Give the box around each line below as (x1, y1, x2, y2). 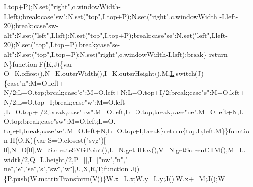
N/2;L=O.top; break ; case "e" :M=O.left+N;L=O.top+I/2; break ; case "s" (4, 87, 210, 97)
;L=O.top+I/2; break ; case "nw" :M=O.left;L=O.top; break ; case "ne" (4, 106, 197, 116)
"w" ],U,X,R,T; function (62, 164, 129, 174)
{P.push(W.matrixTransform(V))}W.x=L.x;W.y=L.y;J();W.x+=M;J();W (4, 173, 225, 183)
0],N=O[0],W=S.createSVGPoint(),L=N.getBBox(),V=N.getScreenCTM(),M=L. (4, 144, 246, 154)
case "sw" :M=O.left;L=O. (41, 116, 116, 126)
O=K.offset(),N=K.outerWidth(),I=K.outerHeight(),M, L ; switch (4, 68, 195, 78)
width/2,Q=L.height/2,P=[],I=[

= = = = = = =

# TO DO:
Return the lines above that include the string "left".

# RESPONSE TO THE EXERCISE:
N/2;L=O.top; break ; case "e" :M=O.left+N;L=O.top+I/2; break ; case "s" (4, 87, 210, 97)
;L=O.top+I/2; break ; case "nw" :M=O.left;L=O.top; break ; case "ne" (4, 106, 197, 116)
case "sw" :M=O.left;L=O. (41, 116, 116, 126)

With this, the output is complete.